R.I.P. Pualani. You served the residents of the State of Hawaii beautifully with much aloha and grace. You may be gone, but you will Never0 be forgotten.
Mahalo piha to the numerous Hawaiian Airlines employees who, throughout the years, strived to bring Hawaii to the world and also to the countless millions of guests over the past 96+ years that helped make working for Hawaiian seem more like a family get-together rather than just being at work.
Me ke aloha pumehana. A hui hou kakou.
Oh, man. Enough of the woes of Hawaiian airlines being gobbled up by the big bad mean wolf. Your only other choice would be HA not existing period. The company was driven into the ground by years of poor decisions. Blame Hawaiian Airlines for your loss. While passengers were loving the “experience” the airlines had not turned a profit in years. Your Hawaiian flight experience was about to go under. No one forced Hawaiian to sell to Alaska.

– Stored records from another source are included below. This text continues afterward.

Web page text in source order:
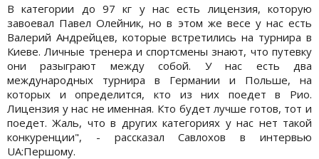
В категории до 97 кг у нас есть лицензия, которую
завоевал Павел Олейник, но в этом же весе у нас есть
Валерий Андрейцев, которые встретились на турнира в
Киеве. Личные тренера и спортсмены знают, что путевку
они разыграют между собой. У нас есть два
международных турнира в Германии и Польше, на
которых и определится, кто из них поедет в Рио.
Лицензия у нас не именная. Кто будет лучше готов, тот и
поедет. Жаль, что в других категориях у нас нет такой
конкуренции", - рассказал Савлохов в интервью
UA:Першому.
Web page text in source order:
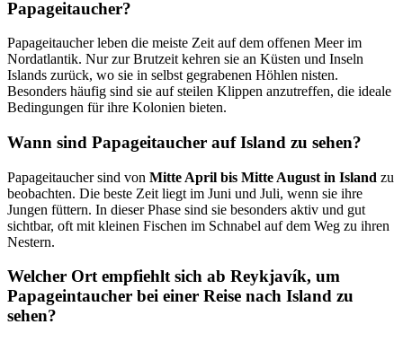
Papageitaucher?
Papageitaucher leben die meiste Zeit auf dem offenen Meer im
Nordatlantik. Nur zur Brutzeit kehren sie an Küsten und Inseln
Islands zurück, wo sie in selbst gegrabenen Höhlen nisten.
Besonders häufig sind sie auf steilen Klippen anzutreffen, die ideale
Bedingungen für ihre Kolonien bieten.
Wann sind Papageitaucher auf Island zu sehen?
Papageitaucher sind von Mitte April bis Mitte August in Island zu
beobachten. Die beste Zeit liegt im Juni und Juli, wenn sie ihre
Jungen füttern. In dieser Phase sind sie besonders aktiv und gut
sichtbar, oft mit kleinen Fischen im Schnabel auf dem Weg zu ihren
Nestern.
Welcher Ort empfiehlt sich ab Reykjavík, um
Papageintaucher bei einer Reise nach Island zu
sehen?
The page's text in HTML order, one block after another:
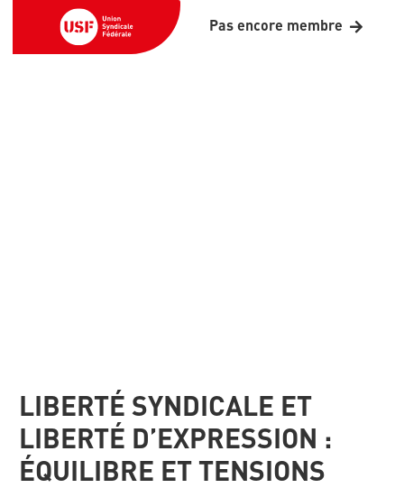
Pas encore membre
LIBERTÉ SYNDICALE ET
LIBERTÉ D’EXPRESSION :
ÉQUILIBRE ET TENSIONS
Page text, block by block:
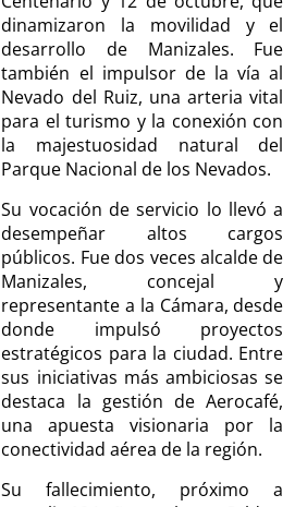
dinamizaron la movilidad y el
desarrollo de Manizales. Fue
también el impulsor de la vía al
Nevado del Ruiz, una arteria vital
para el turismo y la conexión con
la majestuosidad natural del
Parque Nacional de los Nevados.
Su vocación de servicio lo llevó a
desempeñar altos cargos
públicos. Fue dos veces alcalde de
Manizales, concejal y
representante a la Cámara, desde
donde impulsó proyectos
estratégicos para la ciudad. Entre
sus iniciativas más ambiciosas se
destaca la gestión de Aerocafé,
una apuesta visionaria por la
conectividad aérea de la región.
Su fallecimiento, próximo a
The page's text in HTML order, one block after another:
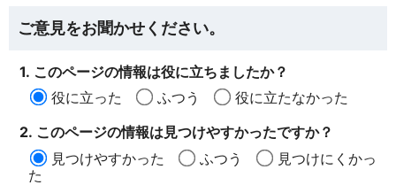
ご意見をお聞かせください。
1. このページの情報は役に立ちましたか？
役に立った
ふつう
役に立たなかった
2. このページの情報は見つけやすかったですか？
見つけやすかった
ふつう
見つけにくかっ
た
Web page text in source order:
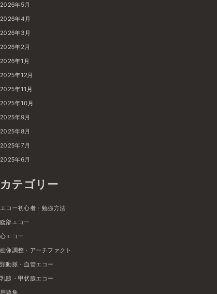
2026年5月
2026年4月
2026年3月
2026年2月
2026年1月
2025年12月
2025年11月
2025年10月
2025年9月
2025年8月
2025年7月
2025年6月
カテゴリー
エコー初心者・勉強方法
腹部エコー
心エコー
画像調整・アーチファクト
頸動脈・血管エコー
乳腺・甲状腺エコー
用語集

Sorrrry you got so uptight over this. It is still a takeover and what would be the difference between what is happening now and as you say, if they just folded? Nothing……….no one knows if they would have been able to turn the Airlines around or not. I really don’t have access to that crystal ball.
Deborah….maybe people are upset because…this is an example of what we have seen so much of in recent month; sleight of hand misinformation and lies on a daily basis. Alaska’s pitch and promise…early on assured the people of Hawaii that the brand would not be touched. That was never there intention and now its too late.
IMHO this was/is the biggest mistake for the government to allow the buyout of Hawaiian Air. Alaska flew to the islands for years along with Hawaiian. Now, the competition is gone/reduced. Really a boondoggle.
I will be interested to see how our trip to Raratonga next month goes. We fly out on Hawaiian on 4/11 and home on Alaska 4/25. Will there be a difference on the flights? We’ll see.
Hawaiian does not acknowledge most status perks until check in.
For what it is worth, my wife and I are flying from Honolulu to Aukland NZ in early April. I booked the trip on Alaska’s website, but the flight is on “Hawaiian Airlines”, and our reservation is has a separate HA code for the flight deailts, seats, boarding passes, etc., instead of the AKA code. We will eventually end up in Australia. There was no return flight available on Alaska-Hawaiian from Sidney to Honolulu in late April, so we are flying Quantas to return. I thought the reason was seasonal, but maybe Alaska is not going to continue Hawaiian’s Sydney and/or Aukland to Honolulu routes??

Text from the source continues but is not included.